Some of the core developers and sellers of Heartsender posing at a work outing in 2021. WeCodeSolutions boss Rameez Shahzad (in sunglasses) is in the center of this group photo, which was posted by employee Burhan Ul Haq, pictured just to the right of Shahzad.

A report from the Pakistani media outlet Dawn states that authorities there arrested 21 people alleged to have operated Heartsender, a spam delivery service whose homepage openly advertised phishing kits targeting users of various Internet companies, including Microsoft 365, Yahoo, AOL, Intuit, iCloud and ID.me. Pakistan’s National Cyber Crime Investigation Agency (NCCIA) reportedly conducted raids in Lahore’s Bahria Town and Multan on May 15 and 16.

The NCCIA told reporters the group’s tools were connected to more than $50m in losses in the United States alone, with European authorities investigating 63 additional cases.

“This wasn’t just a scam operation – it was essentially a cybercrime university that empowered fraudsters globally,” NCCIA Director Abdul Ghaffar said at a press briefing.

In January 2025, the FBI and the Dutch Police seized the technical infrastructure for the cybercrime service, which was marketed under the brands Heartsender, Fudpage and Fudtools (and many other “fud” variations). The “fud” bit stands for “Fully Un-Detectable,” and it refers to cybercrime resources that will evade detection by security tools like antivirus software or anti-spam appliances.

The FBI says transnational organized crime groups that purchased these services primarily used them to run business email compromise (BEC) schemes, wherein the cybercrime actors tricked victim companies into making payments to a third party.

Dawn reported that those arrested included Rameez Shahzad, the alleged ringleader of the Heartsender cybercrime business, which most recently operated under the Pakistani front company WeCodeSolutions. Mr. Shahzad was named and pictured in a 2021 KrebsOnSecurity story about a series of remarkable operational security mistakes that exposed their identities and Facebook pages showing employees posing for group photos and socializing at work-related outings.

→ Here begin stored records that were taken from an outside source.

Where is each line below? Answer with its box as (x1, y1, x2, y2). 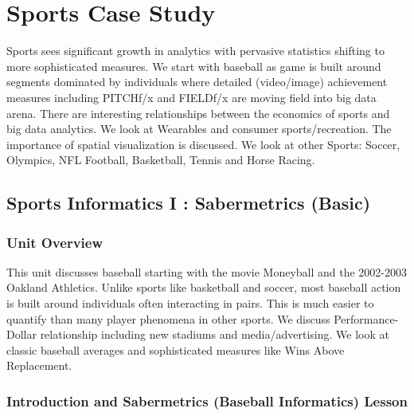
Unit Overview (6, 232, 103, 252)
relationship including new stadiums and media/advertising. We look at (40, 326, 389, 343)
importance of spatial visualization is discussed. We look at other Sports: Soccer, (6, 135, 400, 152)
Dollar (6, 326, 37, 343)
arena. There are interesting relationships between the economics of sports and (6, 104, 390, 121)
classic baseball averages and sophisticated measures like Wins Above (6, 341, 345, 358)
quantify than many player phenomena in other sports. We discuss (6, 310, 330, 327)
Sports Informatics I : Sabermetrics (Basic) (6, 190, 371, 215)
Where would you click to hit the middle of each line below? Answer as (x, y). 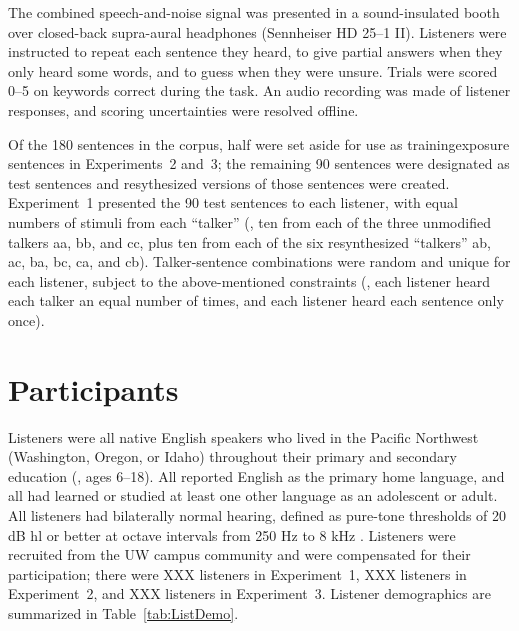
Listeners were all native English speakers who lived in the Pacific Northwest (243, 436)
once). (26, 319)
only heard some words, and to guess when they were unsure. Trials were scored (253, 70)
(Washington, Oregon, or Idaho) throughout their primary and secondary (232, 456)
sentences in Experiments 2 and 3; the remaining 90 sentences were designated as (259, 163)
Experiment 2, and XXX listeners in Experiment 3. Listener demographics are (249, 593)
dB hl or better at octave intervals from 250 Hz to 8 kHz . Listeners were (232, 534)
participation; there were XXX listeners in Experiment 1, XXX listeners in (237, 573)
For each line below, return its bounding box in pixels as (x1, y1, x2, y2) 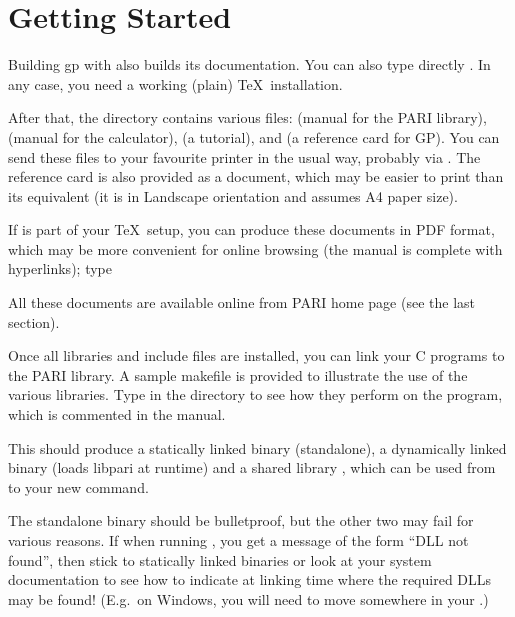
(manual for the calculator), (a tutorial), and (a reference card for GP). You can (8, 126, 500, 147)
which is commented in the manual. (8, 404, 226, 425)
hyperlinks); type (8, 258, 112, 279)
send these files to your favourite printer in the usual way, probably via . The (8, 146, 481, 167)
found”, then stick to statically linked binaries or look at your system (8, 549, 432, 570)
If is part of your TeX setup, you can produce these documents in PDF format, (8, 219, 495, 240)
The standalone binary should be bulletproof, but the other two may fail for (8, 510, 474, 531)
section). (8, 311, 60, 332)
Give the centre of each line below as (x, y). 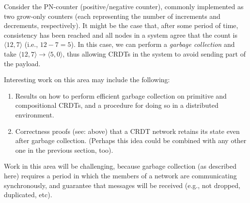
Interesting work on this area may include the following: (87, 80)
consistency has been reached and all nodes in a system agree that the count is (121, 35)
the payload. (22, 63)
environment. (35, 114)
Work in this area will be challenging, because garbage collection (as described (120, 166)
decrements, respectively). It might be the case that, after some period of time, (121, 25)
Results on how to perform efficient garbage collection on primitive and (121, 95)
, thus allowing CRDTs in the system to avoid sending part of (154, 53)
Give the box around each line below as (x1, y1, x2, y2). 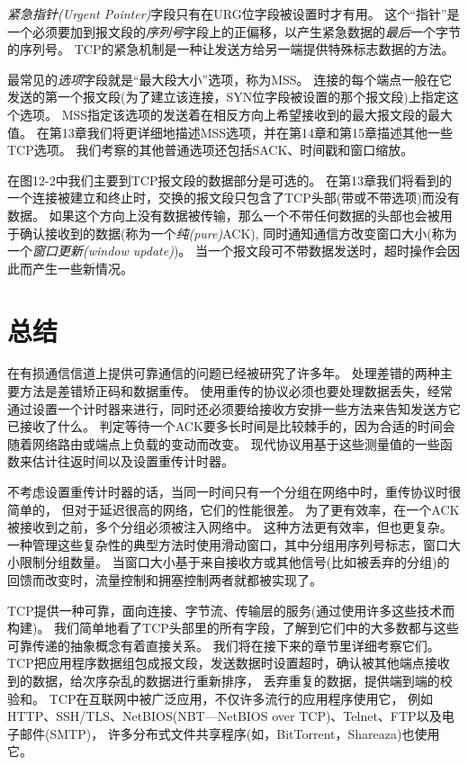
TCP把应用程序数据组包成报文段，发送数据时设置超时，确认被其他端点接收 (7, 653, 450, 672)
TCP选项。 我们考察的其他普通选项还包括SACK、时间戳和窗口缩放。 (7, 140, 414, 159)
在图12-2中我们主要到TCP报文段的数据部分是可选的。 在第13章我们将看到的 (7, 170, 453, 189)
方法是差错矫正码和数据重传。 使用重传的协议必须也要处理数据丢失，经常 (19, 382, 453, 400)
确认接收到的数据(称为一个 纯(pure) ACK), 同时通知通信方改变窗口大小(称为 (19, 223, 457, 242)
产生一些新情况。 (31, 258, 133, 277)
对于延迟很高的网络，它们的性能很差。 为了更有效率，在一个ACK (74, 499, 460, 518)
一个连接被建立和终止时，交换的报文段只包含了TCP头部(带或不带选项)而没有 (7, 188, 460, 207)

Prior to folding their operations behind WeCodeSolutions, Shahzad and others arrested this month operated as a web hosting group calling itself The Manipulaters. KrebsOnSecurity first wrote about The Manipulaters in May 2015, mainly because their ads at the time were blanketing a number of popular cybercrime forums, and because they were fairly open and brazen about what they were doing — even who they were in real life.

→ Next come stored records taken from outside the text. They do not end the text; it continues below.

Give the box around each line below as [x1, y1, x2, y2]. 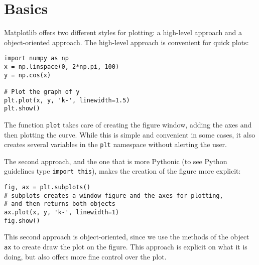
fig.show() [4, 217, 40, 224]
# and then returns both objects [4, 200, 115, 208]
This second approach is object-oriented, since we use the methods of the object [4, 231, 249, 242]
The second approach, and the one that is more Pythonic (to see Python [4, 156, 227, 166]
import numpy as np [4, 55, 69, 62]
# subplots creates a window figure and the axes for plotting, [4, 192, 223, 199]
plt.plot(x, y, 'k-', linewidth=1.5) [4, 96, 130, 104]
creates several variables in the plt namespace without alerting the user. [4, 139, 227, 150]
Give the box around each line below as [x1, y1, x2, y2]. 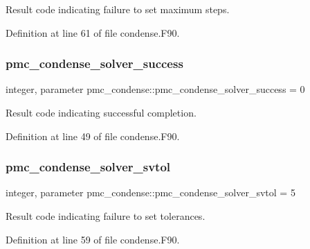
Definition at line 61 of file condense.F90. [6, 25, 180, 40]
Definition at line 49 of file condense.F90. [6, 128, 180, 143]
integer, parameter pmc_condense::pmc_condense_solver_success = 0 [6, 82, 305, 96]
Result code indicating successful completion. [6, 105, 197, 119]
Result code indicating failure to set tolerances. [6, 209, 206, 223]
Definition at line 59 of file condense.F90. [6, 232, 180, 246]
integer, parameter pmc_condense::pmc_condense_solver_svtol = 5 [6, 185, 295, 200]
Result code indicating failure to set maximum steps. [6, 2, 230, 16]
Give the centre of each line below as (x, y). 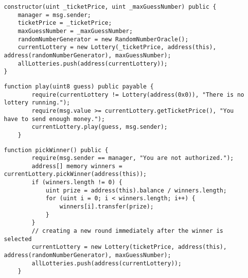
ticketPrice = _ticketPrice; (65, 23)
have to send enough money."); (54, 119)
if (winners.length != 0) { (77, 182)
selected (18, 239)
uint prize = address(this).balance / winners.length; (136, 190)
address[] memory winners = (77, 166)
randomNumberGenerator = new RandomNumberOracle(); (103, 39)
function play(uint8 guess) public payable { (79, 86)
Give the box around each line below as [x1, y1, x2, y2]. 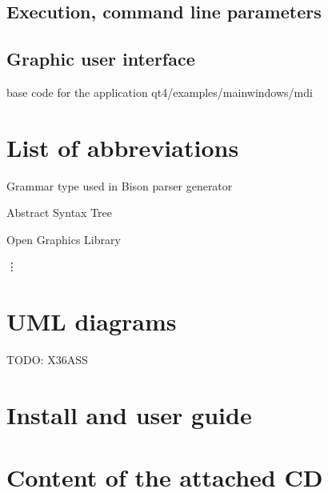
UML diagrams [6, 305, 177, 338]
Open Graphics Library [6, 230, 121, 247]
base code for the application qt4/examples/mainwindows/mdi [6, 83, 313, 100]
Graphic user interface [6, 46, 195, 71]
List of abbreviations [6, 130, 239, 163]
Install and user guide [6, 398, 252, 431]
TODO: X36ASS [6, 351, 88, 368]
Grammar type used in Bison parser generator [6, 177, 233, 194]
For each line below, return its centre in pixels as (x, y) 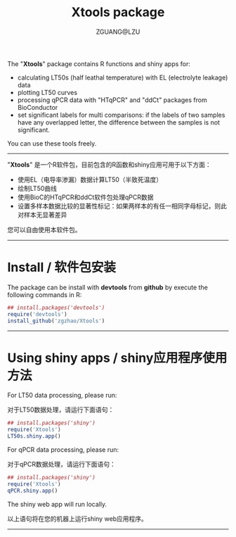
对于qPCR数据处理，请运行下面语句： (61, 465)
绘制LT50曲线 (37, 188)
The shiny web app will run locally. (57, 504)
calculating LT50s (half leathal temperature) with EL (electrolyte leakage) (123, 77)
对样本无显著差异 (42, 215)
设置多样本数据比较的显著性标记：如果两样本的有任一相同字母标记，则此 (122, 206)
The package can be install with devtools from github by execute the (108, 287)
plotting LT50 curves (47, 92)
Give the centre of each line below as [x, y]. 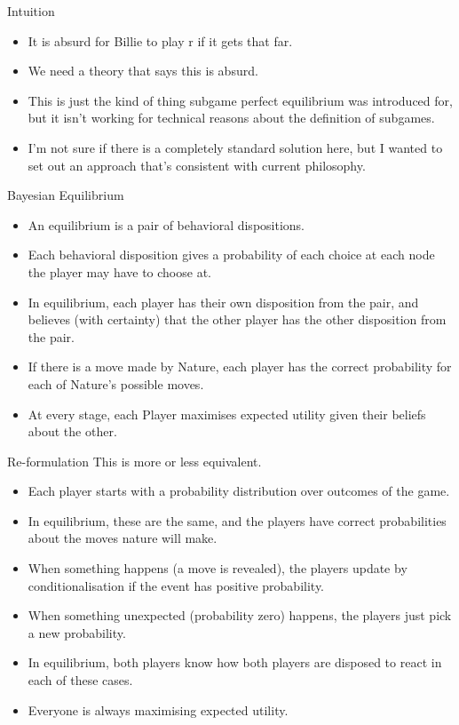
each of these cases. [80, 680]
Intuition [31, 11]
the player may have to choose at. [119, 271]
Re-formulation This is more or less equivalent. [135, 461]
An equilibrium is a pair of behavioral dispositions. [166, 224]
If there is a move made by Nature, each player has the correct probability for [240, 366]
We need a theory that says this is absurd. [143, 71]
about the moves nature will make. [123, 538]
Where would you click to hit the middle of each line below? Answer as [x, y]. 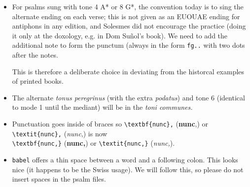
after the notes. [35, 55]
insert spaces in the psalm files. [59, 179]
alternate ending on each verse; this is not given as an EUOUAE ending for [126, 16]
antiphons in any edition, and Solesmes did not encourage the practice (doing [129, 26]
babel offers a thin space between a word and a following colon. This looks [125, 159]
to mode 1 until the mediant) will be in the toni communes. [102, 107]
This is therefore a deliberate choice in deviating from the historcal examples [128, 71]
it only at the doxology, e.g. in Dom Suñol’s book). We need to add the [120, 35]
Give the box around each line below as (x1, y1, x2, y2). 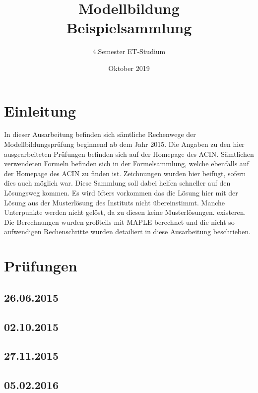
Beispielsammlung (66, 17, 192, 38)
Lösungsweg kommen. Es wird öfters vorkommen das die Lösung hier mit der (4, 188, 238, 197)
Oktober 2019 (108, 63, 150, 73)
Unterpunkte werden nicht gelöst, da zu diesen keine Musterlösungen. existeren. (4, 207, 246, 217)
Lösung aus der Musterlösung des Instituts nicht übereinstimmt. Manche (4, 197, 225, 207)
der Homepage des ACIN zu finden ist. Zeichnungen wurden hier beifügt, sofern (4, 168, 246, 178)
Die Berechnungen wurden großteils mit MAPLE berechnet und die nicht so (4, 216, 235, 227)
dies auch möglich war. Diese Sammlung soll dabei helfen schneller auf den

Sometime in 2019, The Manipulaters failed to renew their core domain name — manipulaters[.]com — the same one tied to so many of the company’s business operations. That domain was quickly scooped up by Scylla Intel, a cyber intelligence firm that specializes in connecting cybercriminals to their real-life identities. Soon after, Scylla started receiving large amounts of email correspondence intended for the group’s owners.

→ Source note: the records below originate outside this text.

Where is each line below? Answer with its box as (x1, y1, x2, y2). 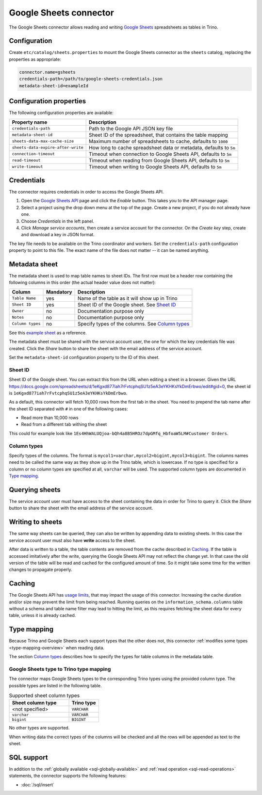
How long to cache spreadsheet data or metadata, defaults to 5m (89, 144, 235, 151)
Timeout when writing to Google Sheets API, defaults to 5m (89, 163, 222, 170)
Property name (12, 119, 48, 126)
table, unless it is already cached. (9, 613, 76, 618)
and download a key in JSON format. (21, 232, 95, 238)
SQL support (9, 753, 48, 762)
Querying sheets (9, 486, 61, 494)
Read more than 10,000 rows (21, 415, 79, 421)
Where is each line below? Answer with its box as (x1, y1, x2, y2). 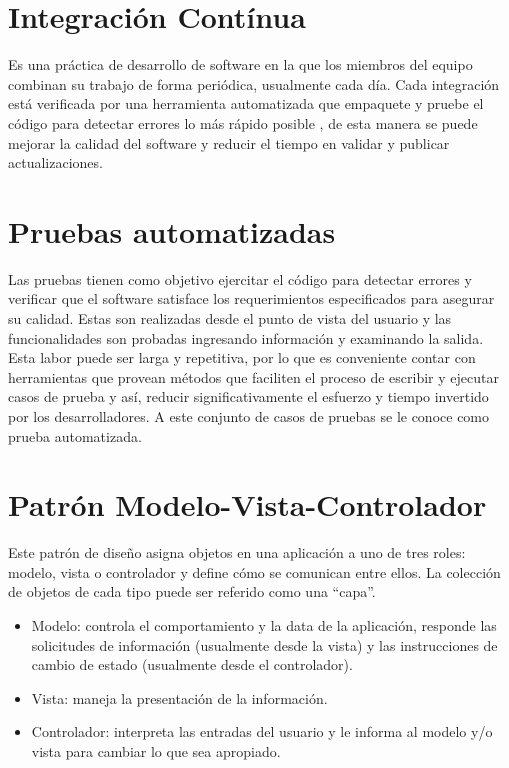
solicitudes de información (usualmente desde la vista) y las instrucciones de (31, 634, 498, 655)
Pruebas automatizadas (8, 210, 336, 251)
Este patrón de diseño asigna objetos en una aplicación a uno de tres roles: (8, 542, 466, 563)
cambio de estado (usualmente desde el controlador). (31, 654, 353, 675)
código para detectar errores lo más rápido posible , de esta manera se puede (8, 112, 478, 133)
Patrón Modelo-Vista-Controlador (8, 484, 487, 525)
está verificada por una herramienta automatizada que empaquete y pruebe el (8, 93, 484, 114)
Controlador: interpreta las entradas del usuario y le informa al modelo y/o (31, 721, 493, 742)
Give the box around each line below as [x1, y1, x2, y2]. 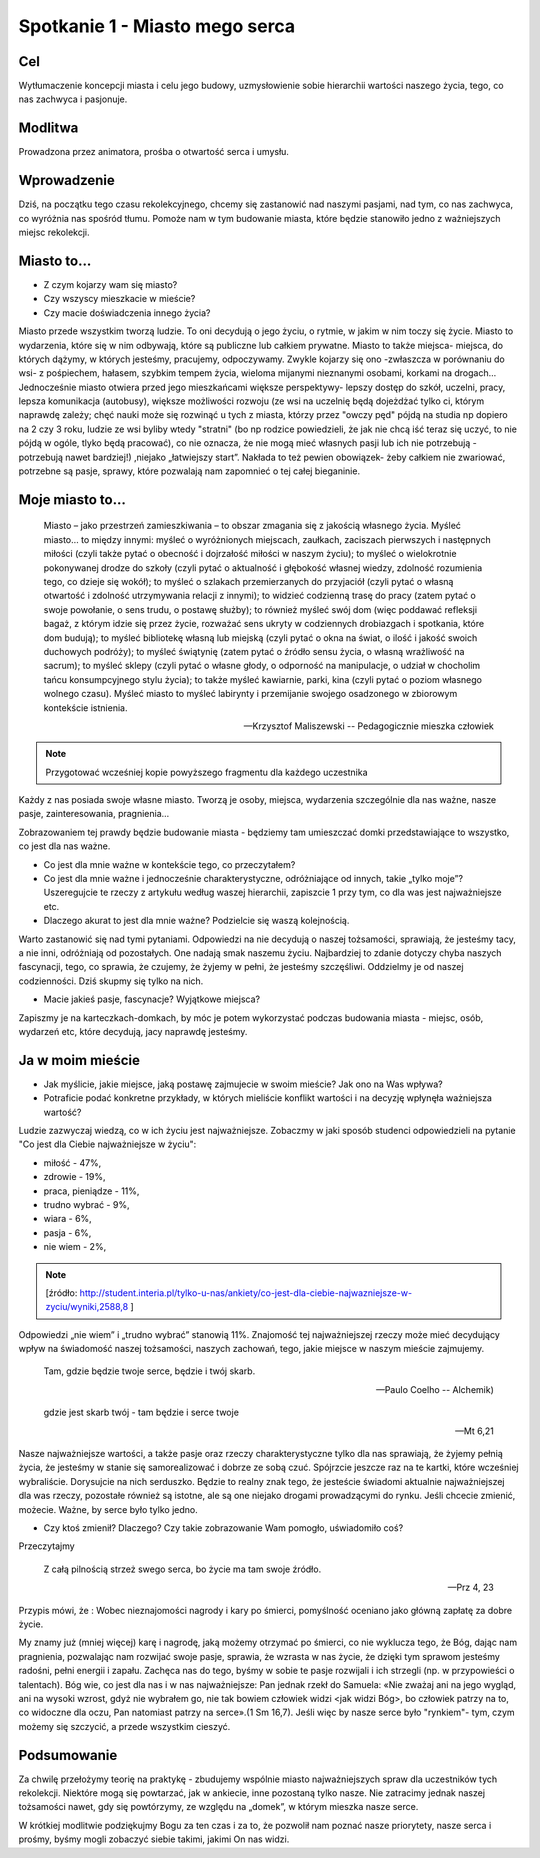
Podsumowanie [18, 1746, 118, 1764]
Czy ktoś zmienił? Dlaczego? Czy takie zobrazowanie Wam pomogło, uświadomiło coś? [43, 1522, 404, 1534]
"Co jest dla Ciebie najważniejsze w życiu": [18, 1138, 197, 1150]
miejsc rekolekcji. [18, 226, 90, 239]
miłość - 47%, [43, 1156, 102, 1169]
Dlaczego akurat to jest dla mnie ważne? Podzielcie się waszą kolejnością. [43, 915, 350, 927]
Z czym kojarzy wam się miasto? [43, 278, 178, 290]
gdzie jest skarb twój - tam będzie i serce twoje [43, 1406, 240, 1419]

In 2024, DomainTools.com found the web-hosted version of Heartsender leaked an extraordinary amount of user information to unauthenticated users, including customer credentials and email records from Heartsender employees. DomainTools says the malware infections on Manipulaters PCs exposed “vast swaths of account-related data along with an outline of the group’s membership, operations, and position in the broader underground economy.”

Shahzad allegedly used the alias “Saim Raza,” an identity which has contacted KrebsOnSecurity multiple times over the past decade with demands to remove stories published about the group. The Saim Raza identity most recently contacted this author in November 2024, asserting they had quit the cybercrime industry and turned over a new leaf after a brush with the Pakistani police.

The arrested suspects include Rameez Shahzad, Muhammad Aslam (Rameez’s father), Atif Hussain, Muhammad Umar Irshad, Yasir Ali, Syed Saim Ali Shah, Muhammad Nowsherwan, Burhanul Haq, Adnan Munawar, Abdul Moiz, Hussnain Haider, Bilal Ahmad, Dilbar Hussain, Muhammad Adeel Akram, Awais Rasool, Usama Farooq, Usama Mehmood and Hamad Nawaz.